**Exercise aim**
Copy every line of the records below that holds the word "change".
..............................
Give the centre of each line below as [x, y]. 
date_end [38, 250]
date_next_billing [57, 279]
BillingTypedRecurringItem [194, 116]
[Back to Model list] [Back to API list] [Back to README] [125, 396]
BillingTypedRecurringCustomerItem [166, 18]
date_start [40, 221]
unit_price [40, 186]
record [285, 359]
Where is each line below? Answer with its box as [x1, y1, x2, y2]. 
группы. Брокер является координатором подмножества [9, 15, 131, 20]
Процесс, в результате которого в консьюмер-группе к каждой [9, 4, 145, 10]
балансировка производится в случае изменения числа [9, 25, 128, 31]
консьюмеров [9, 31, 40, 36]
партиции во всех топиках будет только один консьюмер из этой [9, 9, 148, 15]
..............................
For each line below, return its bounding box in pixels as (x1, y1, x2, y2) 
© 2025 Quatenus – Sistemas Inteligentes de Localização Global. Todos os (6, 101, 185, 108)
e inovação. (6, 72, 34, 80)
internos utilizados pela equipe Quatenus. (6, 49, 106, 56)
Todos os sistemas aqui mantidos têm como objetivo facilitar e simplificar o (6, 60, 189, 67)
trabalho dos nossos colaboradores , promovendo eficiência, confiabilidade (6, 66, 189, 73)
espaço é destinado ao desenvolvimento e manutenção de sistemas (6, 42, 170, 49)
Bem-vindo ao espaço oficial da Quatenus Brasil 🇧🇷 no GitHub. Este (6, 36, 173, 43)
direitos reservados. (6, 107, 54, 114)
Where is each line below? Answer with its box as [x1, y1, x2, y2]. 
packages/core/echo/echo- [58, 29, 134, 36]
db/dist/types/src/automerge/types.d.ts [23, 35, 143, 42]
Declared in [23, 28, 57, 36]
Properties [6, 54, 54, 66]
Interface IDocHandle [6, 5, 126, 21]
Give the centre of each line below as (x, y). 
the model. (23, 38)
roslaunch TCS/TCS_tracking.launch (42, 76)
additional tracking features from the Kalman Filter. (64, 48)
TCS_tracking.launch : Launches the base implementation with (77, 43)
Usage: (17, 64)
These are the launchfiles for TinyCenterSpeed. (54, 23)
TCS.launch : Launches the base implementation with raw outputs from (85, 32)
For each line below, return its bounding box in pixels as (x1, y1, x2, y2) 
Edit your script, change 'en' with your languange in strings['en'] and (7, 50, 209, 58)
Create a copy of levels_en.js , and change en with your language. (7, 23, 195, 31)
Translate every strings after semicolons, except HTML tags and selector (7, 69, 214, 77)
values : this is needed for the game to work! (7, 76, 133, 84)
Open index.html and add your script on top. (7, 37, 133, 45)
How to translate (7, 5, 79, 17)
..............................
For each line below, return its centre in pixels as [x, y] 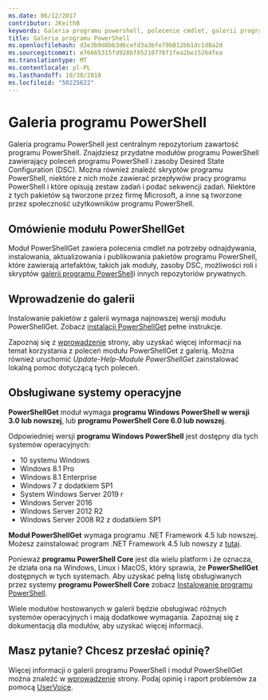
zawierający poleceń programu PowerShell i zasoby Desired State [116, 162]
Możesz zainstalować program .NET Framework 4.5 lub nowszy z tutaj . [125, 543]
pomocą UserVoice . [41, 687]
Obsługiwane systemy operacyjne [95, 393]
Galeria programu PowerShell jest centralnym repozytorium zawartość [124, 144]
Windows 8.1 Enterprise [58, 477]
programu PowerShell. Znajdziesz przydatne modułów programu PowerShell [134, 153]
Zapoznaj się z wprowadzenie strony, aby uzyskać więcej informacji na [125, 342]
..............................
**Your response**
Edit your script, change 'en' with your languange in strings['en'] and (7, 50, 209, 58)
Create a copy of levels_en.js , and change en with your language. (7, 23, 195, 31)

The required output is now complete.